Q: Is Data Analytics and sample db available for downloading on [the] Microsoft site?
A: I’m not sure specifically which samples you’re requesting with regard to “data analytics”, but.. here’s what I used in my demonstrations:
- AdventureWorksDW2014 – which I renamed as AdventureWorksDW to simplify my demos and make it easier (sort of) to re-use my scripts as versions change. You can download different versions at http://msftdbprodsamples.codeplex.com. The specific version doesn’t really matter because they all contain the vTargetMail view which I used throughout many of the demonstrations.
- I also used RStudio which is available for download from https://www.rstudio.com/products/rstudio/download2/ as a free tool. You can use any integrated development for R instead – such as R Tools for Visual Studio.
- I created an R Script that you can download here.
- For the data mining in Analysis Services, I had created a project based on the vTargetMail view and built out the project manually, but you can find a similar example in the sample database “Adventure Works Multidimensional Model SQL 2014 Full Database Backups.zip” which you can download here from Codeplex.
- I output the data from the vTargetMail view as a CSV file and then used Azure Machine Learning Studio online to explore the data visualization capabilities there as part of a logistic regression demo (not shown) to compare the results of machine learning to Analysis Services data mining among others.
Q: How should be a DBA prepared for R support in SQL2016? What all should they know?
- Reduce the memory for SQL Server – you need to leave more memory on the server for R than you usually would because R is a memory hog. You’ll need to experiment with this to find the right balance.
- Troubleshooting performance is challenging. Do analysis in R Studio (or IDE of choice) before moving code to SQL Server.
- Be aware that a lot of Windows users get created on the server in order for R to run – don’t worry about it.

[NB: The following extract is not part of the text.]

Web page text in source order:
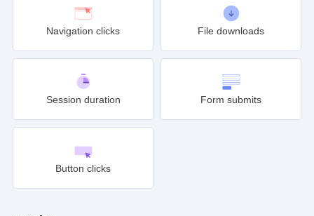
Navigation clicks File downloads
Session duration Form submits
Button clicks

Q: How is data analytics on SAS different from R support for SQL2016?
A: I’ve not used SAS (although I did go to their campus to teach MDX to their engineers once upon a time… beautiful campus!), so I can’t say with any specificity. SAS also has multiple products so it would be difficult to describe differences. In general – and please understand there may be something new in SAS that I don’t know about – I think the difference is that R in SQL 2016 allows you to run functions on data inside the database, thereby leveraging database resources and also server resources for parallelization. I’d love to get input from readers to expand on this topic.
Q: Recommend any good books/blogs/courses to get into data analytics? I’m a DBA wanting to see if data science is for me. Thanks!
A: There are so many options these days that it’s difficult to narrow down, but a good blog that I would start with is Buck Woody’s Backyard Data Science https://buckwoody.wordpress.com. I particularly like the book Charles Wheelan’s Naked Statistics for some great explanations of statistical concepts. For courses, you can find a lot of free content at Coursera and EdX. Many of these are meaty courses – not fluffy, but you can poke around a bit to see what they cover and see if anything sparks your interest. Because the courses are free, you don’t have to stay committed if you find that it isnt’ for you. And Microsoft recently announced the Microsoft Professional Degree in Data Science. You can sign up here to be notified when the program opens.
Q: Data mining has only been available in SSAS multidimensional cubes, and not Tabular models – not sure if I missed it, but will data mining become available in Tabular model?
A: I doubt that it would ever be, but I have no insight into the future on this point. There’s no benefit in particular to bundle data mining with Tabular when it’s already available on the same installation media. The end result is that you wind up with two instances of SSAS on a server (if you were to install both on the same server), but I can’t see that as a huge problem. If it were, then a distributed deployment would be the next option.